Точка отсчёта | страница 2
Самостоятельно, для себя, а не потому, что «урок», «задано», я начал стихи читать и запоминать, кажется, в тринадцать-четырнадцать лет. Точно помню, что это были не Пушкин, и не Лермонтов, и не Некрасов, которых именно «проходили» и которые поэтому заучивались, но не запоминались в ту пору и пришли снова позднее. Не могу теперь с уверенностью сказать, что именно это было, но знаю определенно, что первым поэтом, которого я прочитал для души, тем поэтом, который, собственно, и сделал меня человеком, причастным поэзии, был Константин Симонов. И так было, я знаю, не со мной одним. Мы влюблялись по Симонову, ссорились и «мучались от разлук» по Симонову. По Симонову учились ненавидеть врага и дружить терпкой, горьковатой, как дымок его неизменной трубки, мужской дружбой. Тогда мы, я уверен, не задумывались, почему мы любим Симонова, зачитываемся Симоновым, верим ему...
Пленяло все — музыка стихов, их тематика и настрой... Пленял сам облик Симонова, овал его смуглого, знакомого лишь по портретам лица, нос с неуловимой горбинкой, усы равнобедренным треугольником... К тому же он всегда на фронте, всегда там, где жарко, он любит и любим, и свидетелей его любви — миллионы, и любовь у него не такая, как у других...
И, быть может, оттого именно, что так рано познакомились мы с его стихами, он всегда казался — и я знаю, не мне одному— старше, не возраста своего, а вообще старше... Это ощущение жило долго — и в ту уже пору, когда возрастная грань начала стираться все заметнее.
Теперь, умудренный, я пытаюсь разобраться в юношеских своих мечтаниях, перечитываю строки, которые, в общем-то, и до сих пор во множестве помню наизусть, и вновь попадаю под обаяние этих поэтических прозаизмов, этого в замедленном темпе, с толчкообразной, как у Гейне, мелодией речитатива, которым поведал он и своему «боев жестокою страдой» завязанному «в железный узел поколенью», и нашему, идущему вослед, о простых и мужественных истинах, о высоких радостях честно исполненного воинского долга, хорошо сделанной работы, яростной, истовой любви и беззаветной ненависти... Помните эти строки, написанные еще в 1938 году?
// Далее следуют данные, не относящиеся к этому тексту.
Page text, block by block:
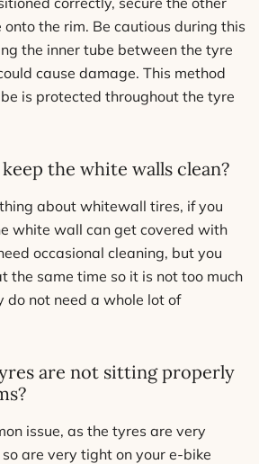
the rim. Be cautious during this
the inner tube between the tyre
cause damage. This method
is protected throughout the tyre
the white walls clean?
about whitewall tires, if you
white wall can get covered with
occasional cleaning, but you
the same time so it is not too much
do not need a whole lot of
are not sitting properly
issue, as the tyres are very
are very tight on your e-bike
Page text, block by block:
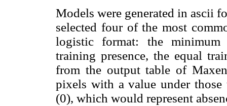
Models were generated in ascii
selected four of the most
logistic format: the minimum
training presence, the equal
from the output table of
pixels with a value under those
(0), which would represent
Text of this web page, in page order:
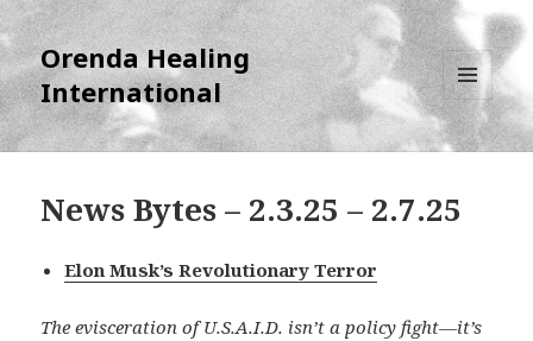
Orenda Healing
International
MENU
AND
WIDGETS
News Bytes – 2.3.25 – 2.7.25
Elon Musk’s Revolutionary Terror
The evisceration of U.S.A.I.D. isn’t a policy fight—it’s
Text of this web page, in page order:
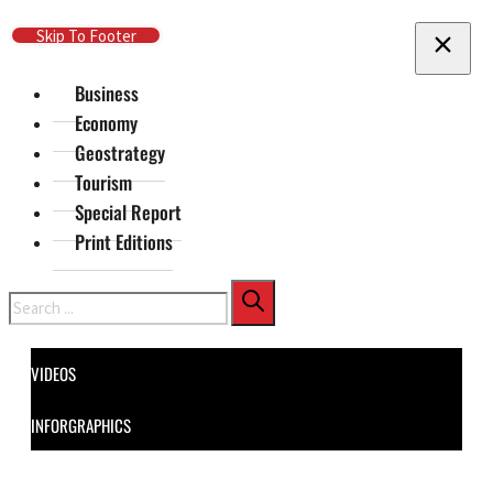
Skip To Main Content
Skip To Footer
Business
Economy
Geostrategy
Tourism
Special Report
Print Editions
Search
VIDEOS
INFORGRAPHICS
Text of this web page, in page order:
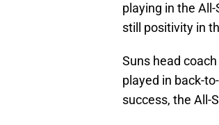
playing in the
still positivity in
Suns head
played in back-
success, the All-
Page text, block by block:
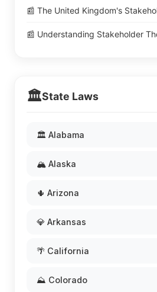
📰 The United Kingdom's
📰 Understanding Stakeholder
🏛️State Laws
🏛️ Alabama
🏔️ Alaska
🌵 Arizona
💎 Arkansas
🌴 California
⛰️ Colorado
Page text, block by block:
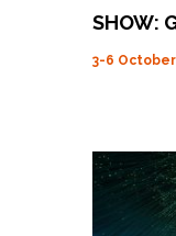
SHOW:
3-6
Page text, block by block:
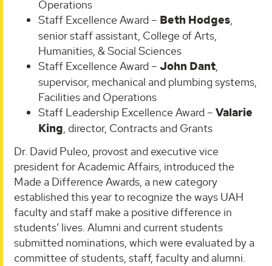
Operations
Staff Excellence Award – Beth Hodges,
senior staff assistant, College of Arts,
Humanities, & Social Sciences
Staff Excellence Award – John Dant,
supervisor, mechanical and plumbing systems,
Facilities and Operations
Staff Leadership Excellence Award – Valarie
King, director, Contracts and Grants
Dr. David Puleo, provost and executive vice
president for Academic Affairs, introduced the
Made a Difference Awards, a new category
established this year to recognize the ways UAH
faculty and staff make a positive difference in
students’ lives. Alumni and current students
submitted nominations, which were evaluated by a
committee of students, staff, faculty and alumni.
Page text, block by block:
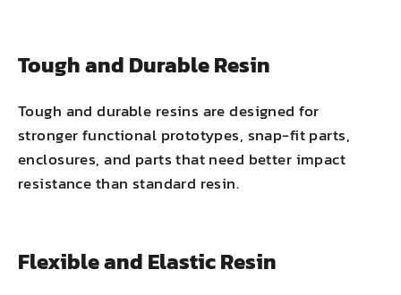
Tough and Durable Resin
Tough and durable resins are designed for
stronger functional prototypes, snap-fit parts,
enclosures, and parts that need better impact
resistance than standard resin.
Flexible and Elastic Resin
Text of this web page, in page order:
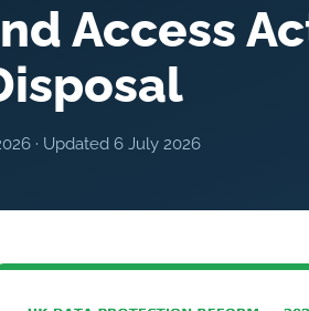
Access
· Updated 6 July 2026
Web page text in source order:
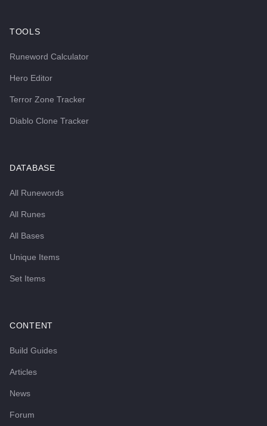
TOOLS
Runeword Calculator
Hero Editor
Terror Zone Tracker
Diablo Clone Tracker
DATABASE
All Runewords
All Runes
All Bases
Unique Items
Set Items
CONTENT
Build Guides
Articles
News
Forum
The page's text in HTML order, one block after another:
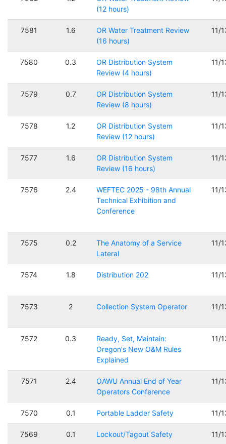
(12 hours)
7581 1.6
OR Water Treatment Review
(16 hours)
11/
7580 0.3
OR Distribution System
Review (4 hours)
11/
7579 0.7
OR Distribution System
Review (8 hours)
11/
7578 1.2
OR Distribution System
Review (12 hours)
11/
7577 1.6
OR Distribution System
Review (16 hours)
11/
7576 2.4
WEFTEC 2025 - 98th Annual
Technical Exhibition and
Conference
11/
7575 0.2
The Anatomy of a Service
Lateral
11/
7574 1.8 Distribution 202 11/
7573 2 Collection System Operator 11/
7572 0.3
Ready, Set, Maintain:
Oregon's New O&M Rules
Explained
11/
7571 2.4
OAWU Annual End of Year
Operators Conference
11/
7570 0.1 Portable Ladder Safety 11/
7569 0.1 Lockout/Tagout Safety 11/
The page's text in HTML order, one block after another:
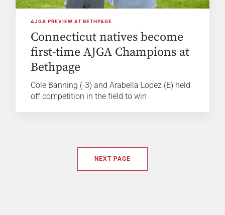
AJGA PREVIEW AT BETHPAGE
Connecticut natives become
first-time AJGA Champions at
Bethpage
Cole Banning (-3) and Arabella Lopez (E) held
off competition in the field to win
NEXT PAGE
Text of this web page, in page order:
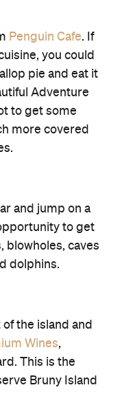
Penguin Cafe. If
you could
pie and eat it
Adventure
to get some
more covered
and jump on a
to get
blowholes, caves
dolphins.
the island and
Wines,
This is the
Bruny Island
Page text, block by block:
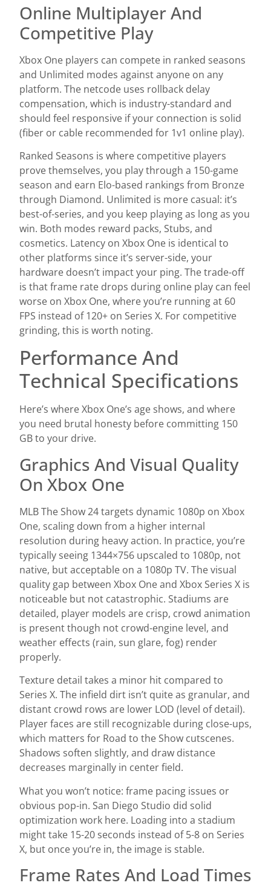
Online Multiplayer And
Competitive Play
Xbox One players can compete in ranked seasons
and Unlimited modes against anyone on any
platform. The netcode uses rollback delay
compensation, which is industry-standard and
should feel responsive if your connection is solid
(fiber or cable recommended for 1v1 online play).
Ranked Seasons is where competitive players
prove themselves, you play through a 150-game
season and earn Elo-based rankings from Bronze
through Diamond. Unlimited is more casual: it’s
best-of-series, and you keep playing as long as you
win. Both modes reward packs, Stubs, and
cosmetics. Latency on Xbox One is identical to
other platforms since it’s server-side, your
hardware doesn’t impact your ping. The trade-off
is that frame rate drops during online play can feel
worse on Xbox One, where you’re running at 60
FPS instead of 120+ on Series X. For competitive
grinding, this is worth noting.
Performance And
Technical Specifications
Here’s where Xbox One’s age shows, and where
you need brutal honesty before committing 150
GB to your drive.
Graphics And Visual Quality
On Xbox One
MLB The Show 24 targets dynamic 1080p on Xbox
One, scaling down from a higher internal
resolution during heavy action. In practice, you’re
typically seeing 1344×756 upscaled to 1080p, not
native, but acceptable on a 1080p TV. The visual
quality gap between Xbox One and Xbox Series X is
noticeable but not catastrophic. Stadiums are
detailed, player models are crisp, crowd animation
is present though not crowd-engine level, and
weather effects (rain, sun glare, fog) render
properly.
Texture detail takes a minor hit compared to
Series X. The infield dirt isn’t quite as granular, and
distant crowd rows are lower LOD (level of detail).
Player faces are still recognizable during close-ups,
which matters for Road to the Show cutscenes.
Shadows soften slightly, and draw distance
decreases marginally in center field.
What you won’t notice: frame pacing issues or
obvious pop-in. San Diego Studio did solid
optimization work here. Loading into a stadium
might take 15-20 seconds instead of 5-8 on Series
X, but once you’re in, the image is stable.
Frame Rates And Load Times
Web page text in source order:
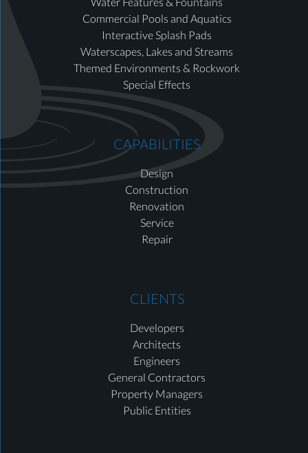
Commercial Pools and Aquatics
Interactive Splash Pads
Waterscapes, Lakes and Streams
Themed Environments & Rockwork
Special Effects
CAPABILITIES
Design
Construction
Renovation
Service
Repair
CLIENTS
Developers
Architects
Engineers
General Contractors
Property Managers
Public Entities
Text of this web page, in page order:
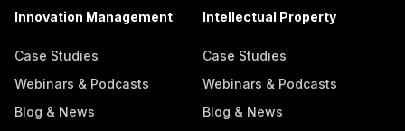
Innovation Management
Case Studies
Webinars & Podcasts
Blog & News
Intellectual Property
Case Studies
Webinars & Podcasts
Blog & News
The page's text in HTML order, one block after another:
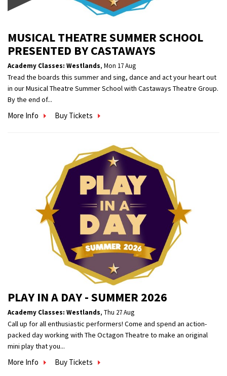
MUSICAL THEATRE SUMMER SCHOOL
PRESENTED BY CASTAWAYS
Academy Classes: Westlands, Mon 17 Aug
Tread the boards this summer and sing, dance and act your heart out
in our Musical Theatre Summer School with Castaways Theatre Group.
By the end of...
More Info Buy Tickets
PLAY IN A DAY - SUMMER 2026
Academy Classes: Westlands, Thu 27 Aug
Call up for all enthusiastic performers! Come and spend an action-
packed day working with The Octagon Theatre to make an original
mini play that you...
More Info Buy Tickets
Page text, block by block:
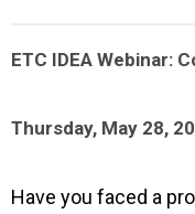
ETC IDEA Webinar:
Thursday, May 28,
Have you faced a
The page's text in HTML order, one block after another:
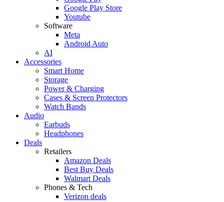
Google Play Store
Youtube
Software
Meta
Android Auto
AI
Accessories
Smart Home
Storage
Power & Charging
Cases & Screen Protectors
Watch Bands
Audio
Earbuds
Headphones
Deals
Retailers
Amazon Deals
Best Buy Deals
Walmart Deals
Phones & Tech
Verizon deals
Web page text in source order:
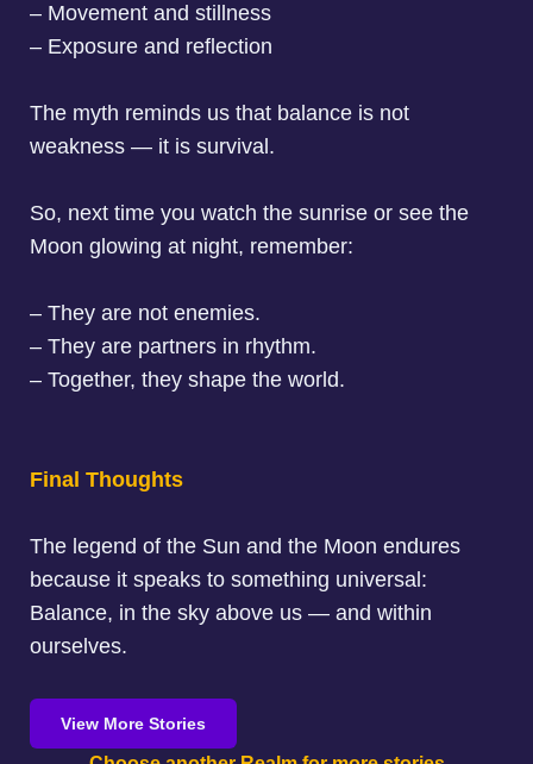
– Movement and stillness
– Exposure and reflection
The myth reminds us that balance is not
weakness — it is survival.
So, next time you watch the sunrise or see the
Moon glowing at night, remember:
– They are not enemies.
– They are partners in rhythm.
– Together, they shape the world.
Final Thoughts
The legend of the Sun and the Moon endures
because it speaks to something universal:
Balance, in the sky above us — and within
ourselves.
View More Stories
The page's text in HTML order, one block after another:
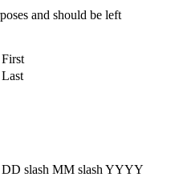
and should be left
First
Last
DD slash MM slash YYYY
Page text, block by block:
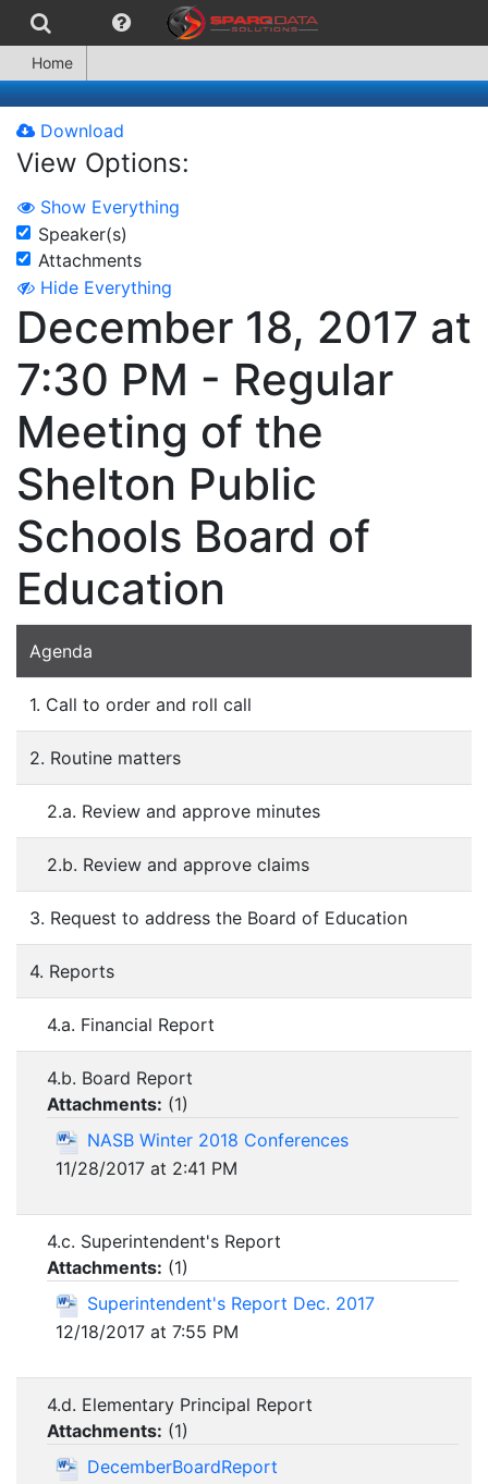
Home
Download
View Options:
Show Everything
Speaker(s)
Attachments
Hide Everything
December 18, 2017 at
7:30 PM - Regular
Meeting of the
Shelton Public
Schools Board of
Education
Agenda
1. Call to order and roll call
2. Routine matters
2.a. Review and approve minutes
2.b. Review and approve claims
3. Request to address the Board of Education
4. Reports
4.a. Financial Report
4.b. Board Report
Attachments: (1)
NASB Winter 2018 Conferences
11/28/2017 at 2:41 PM
4.c. Superintendent's Report
Attachments: (1)
Superintendent's Report Dec. 2017
12/18/2017 at 7:55 PM
4.d. Elementary Principal Report
Attachments: (1)
DecemberBoardReport
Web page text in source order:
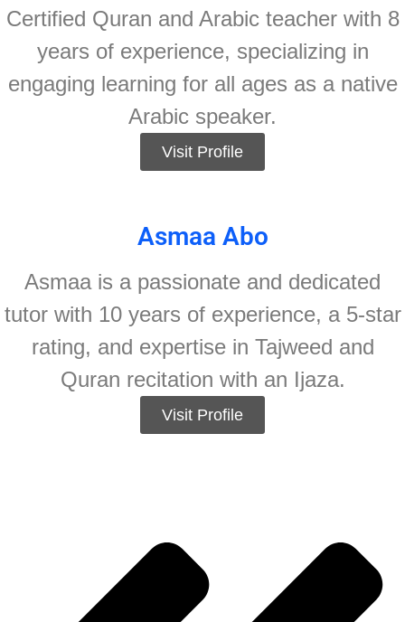
Certified Quran and Arabic teacher with 8
years of experience, specializing in
engaging learning for all ages as a native
Arabic speaker.
Visit Profile
Asmaa Abo
Asmaa is a passionate and dedicated
tutor with 10 years of experience, a 5-star
rating, and expertise in Tajweed and
Quran recitation with an Ijaza.
Visit Profile
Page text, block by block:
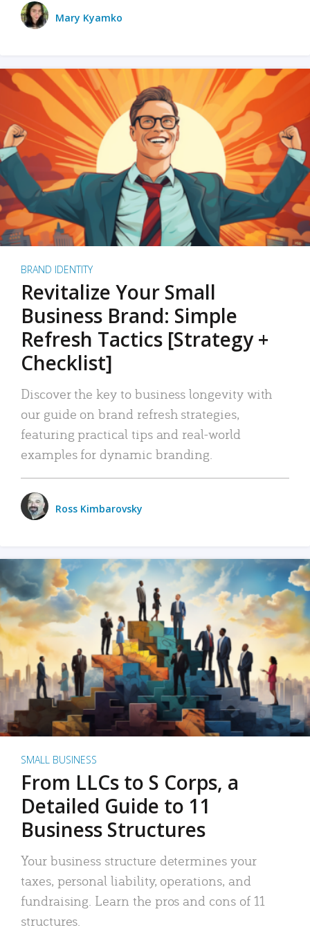
Mary Kyamko
BRAND IDENTITY
Revitalize Your Small
Business Brand: Simple
Refresh Tactics [Strategy +
Checklist]
Discover the key to business longevity with
our guide on brand refresh strategies,
featuring practical tips and real-world
examples for dynamic branding.
Ross Kimbarovsky
SMALL BUSINESS
From LLCs to S Corps, a
Detailed Guide to 11
Business Structures
Your business structure determines your
taxes, personal liability, operations, and
fundraising. Learn the pros and cons of 11
structures.
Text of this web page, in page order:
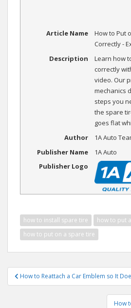
Article Name
How to Put
Correctly -
Description
Learn how
correctly
video. Our
mechanics
steps you
the spare
goes flat
Author
1A Auto
Publisher Name
1A Auto
Publisher Logo
how to install spare tire
how to put
how to put on a spare tire
Post
navigation
How to Reattach a Car Emblem so It
How
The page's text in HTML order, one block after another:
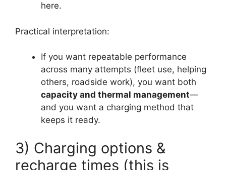
here.
Practical interpretation:
If you want repeatable performance
across many attempts (fleet use, helping
others, roadside work), you want both
capacity and thermal management—
and you want a charging method that
keeps it ready.
3) Charging options &
recharge times (this is
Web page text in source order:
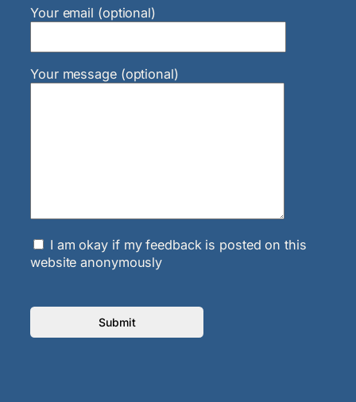
Your email (optional)
Your message (optional)
I am okay if my feedback is posted on this
website anonymously
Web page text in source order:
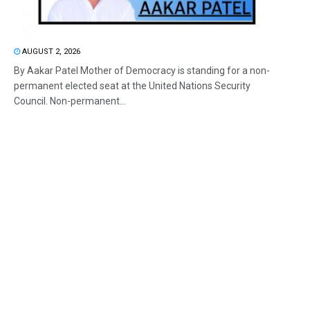
AUGUST 2, 2026
By Aakar Patel Mother of Democracy is standing for a non-
permanent elected seat at the United Nations Security
Council. Non-permanent...
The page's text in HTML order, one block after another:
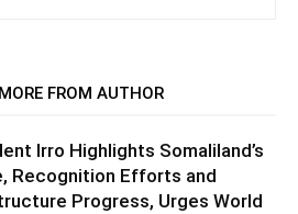
MORE FROM AUTHOR
Irro Highlights Somaliland’s
Recognition Efforts and
Progress, Urges World
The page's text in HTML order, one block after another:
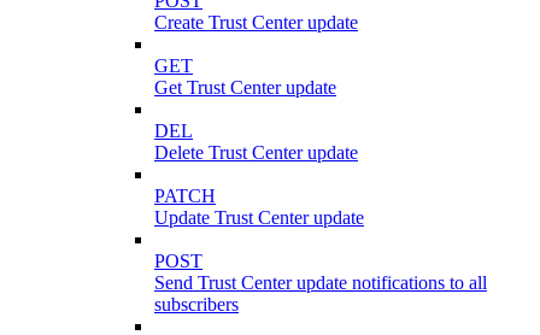
Create Trust Center update
GET
Get Trust Center update
DEL
Delete Trust Center update
PATCH
Update Trust Center update
POST
Send Trust Center update notifications to all
subscribers
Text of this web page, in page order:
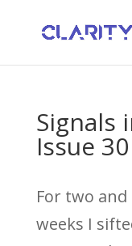
Signals
Issue 30
For two
weeks I
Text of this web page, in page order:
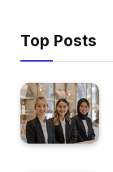
Top Posts
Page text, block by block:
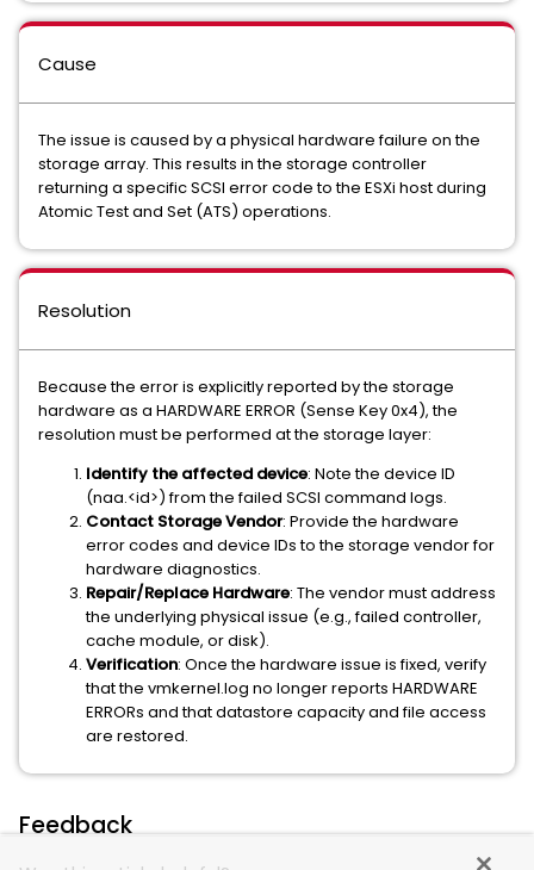
Cause
The issue is caused by a physical hardware failure on the
storage array. This results in the storage controller
returning a specific SCSI error code to the ESXi host during
Atomic Test and Set (ATS) operations.
Resolution
Because the error is explicitly reported by the storage
hardware as a HARDWARE ERROR (Sense Key 0x4), the
resolution must be performed at the storage layer:
Identify the affected device: Note the device ID
(naa.<id>) from the failed SCSI command logs.
Contact Storage Vendor: Provide the hardware
error codes and device IDs to the storage vendor for
hardware diagnostics.
Repair/Replace Hardware: The vendor must address
the underlying physical issue (e.g., failed controller,
cache module, or disk).
Verification: Once the hardware issue is fixed, verify
that the vmkernel.log no longer reports HARDWARE
ERRORs and that datastore capacity and file access
are restored.
Feedback
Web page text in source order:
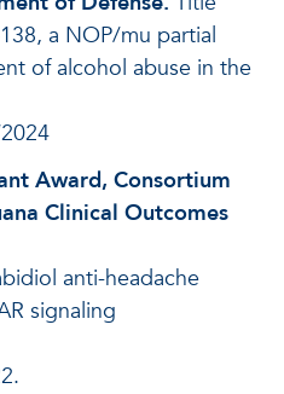
a NOP/mu partial
of alcohol abuse in the
Award, Consortium
Clinical Outcomes
anti-headache
signaling
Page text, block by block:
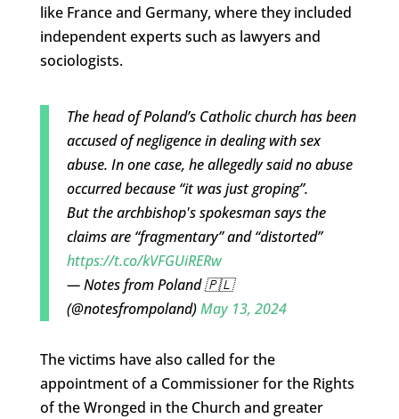
like France and Germany, where they included
independent experts such as lawyers and
sociologists.
The head of Poland’s Catholic church has been
accused of negligence in dealing with sex
abuse. In one case, he allegedly said no abuse
occurred because “it was just groping”.
But the archbishop's spokesman says the
claims are “fragmentary” and “distorted”
https://t.co/kVFGUiRERw
— Notes from Poland 🇵🇱
(@notesfrompoland)May 13, 2024
The victims have also called for the
appointment of a Commissioner for the Rights
of the Wronged in the Church and greater

Святая ярость наступленья,
Боев жестокая страда
Завяжут наше поколенье
В железный узел навсегда.
Наше личное знакомство произошло в ту пору, когда с юных лет светивший тебе ореол имени, личности сиял по-прежнему и пo-прежнему обладал свойствами магического круга, переступить который мешало что-то заветное в душе. Но в ней же, умудренной, зрел и неизбежный протест против собственной, казалось, инфантильности. Хотелось говорить на равных, так сказать, грубым голосом, без оглядок на разницу в возрасте и прочем. И Константин Михайлович как будто бы шел навстречу этому желанию, которое он, чувствовалось, все чаще стал улавливать в людях и удовлетворить которое ему самому было проще и удобнее.